Antonelli Makes His Move as Russell's Retirement Hands Mercedes the Lead in Montreal
Kimi Antonelli claimed his fourth consecutive victory at the Canadian Grand Prix on 24 May 2026 after George Russell's retirement handed Mercedes a dominant one-two finish, a result that reshaped the championship landscape at a circuit that had promised a tighter fight.

The 2026 Canadian Grand Prix had every ingredient for a classic. A wet Friday gave way to a dry qualifying session in Montreal, Lando Norris claimed pole position, and the opening laps suggested the championship battle that had been building all season might finally crystallise at Circuit Gilles Villeneuve. Then the race shifted decisively.
George Russell's retirement on lap 56 sent the field into the pits under safety car conditions, and when the race resumed Kimi Antonelli had inherited a lead he would not surrender. By the time the flag fell, the Mercedes driver had extended his advantage over Norris to 38 points in the drivers' standings. A title race that had felt compressed and volatile now has the texture of a contest where one driver has found a rhythm the field cannot answer.
The Montreal Race That Got Away
Montreal has a history of producing chaotic races, and the 2026 edition delivered on that reputation even before Russell's retirement changed the championship arithmetic. Norris started from pole and was tracking well in the early stages when a safety car period triggered the first round of pit strategy calls.
Mercedes brought Norris in for intermediate tyres during the caution, gaining track position in the process. Oscar Piastri, running second at the time, remained out. When racing resumed, Antonelli held the lead ahead of Piastri while Norris sat third.
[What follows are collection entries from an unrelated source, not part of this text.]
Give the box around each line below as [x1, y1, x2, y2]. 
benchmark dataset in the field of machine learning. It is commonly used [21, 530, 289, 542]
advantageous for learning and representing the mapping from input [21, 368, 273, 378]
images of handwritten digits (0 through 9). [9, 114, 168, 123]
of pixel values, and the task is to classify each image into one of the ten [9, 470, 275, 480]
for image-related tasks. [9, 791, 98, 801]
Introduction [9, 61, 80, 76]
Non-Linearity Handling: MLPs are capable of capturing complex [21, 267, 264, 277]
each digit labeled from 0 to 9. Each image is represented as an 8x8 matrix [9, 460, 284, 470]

Russell was fourth and hunting.
Russell was closing on Norris when his power unit failed, removing the Mercedes second car from contention and effectively ending any prospect of a competitive challenge to his teammate up the road. Norris, already nursing a damaged car from contact earlier in the race, could make little progress against Piastri and finished fifth, dropping further behind Antonelli in the standings. Piastri claimed second. Antonelli took the flag by 6.4 seconds.
The result gave Mercedes a dominant one-two finish — the team's strongest showing of the season — and handed Antonelli his fourth consecutive victory. It is a run of form that has compressed what was an open championship into something approaching a one-driver contest.
Norris and Piastri: The McLaren Paradox
The post-race dynamic at McLaren is more complicated than the raw results suggest. Norris holds the same Ferrari-powered package as Antonelli and, on pure pace over a single lap, has frequently been the quicker driver this season. Yet across the last four races the balance has shifted unmistakably in Mercedes' favour.
Piastri's second place in Montreal was his third podium in four races, but the Australian has been conspicuously unable to convert his qualifying pace into race wins when Antonelli is in contention. Whether that reflects tyre management, race-start execution, or something more fundamental in how the two drivers have adapted to the 2026 Mercedes package is a question the data will answer in the coming weeks.
Norris's fifth place is harder to contextualise. The contact damage he sustained early in the race compromised his strategy, and the safety car timing happened to fall against him rather than for him. He remains the only driver to have beaten Antonelli in a straight fight this season, winning in Japan back in April. But that result feels increasingly like an outlier in a championship narrative that is moving in one direction.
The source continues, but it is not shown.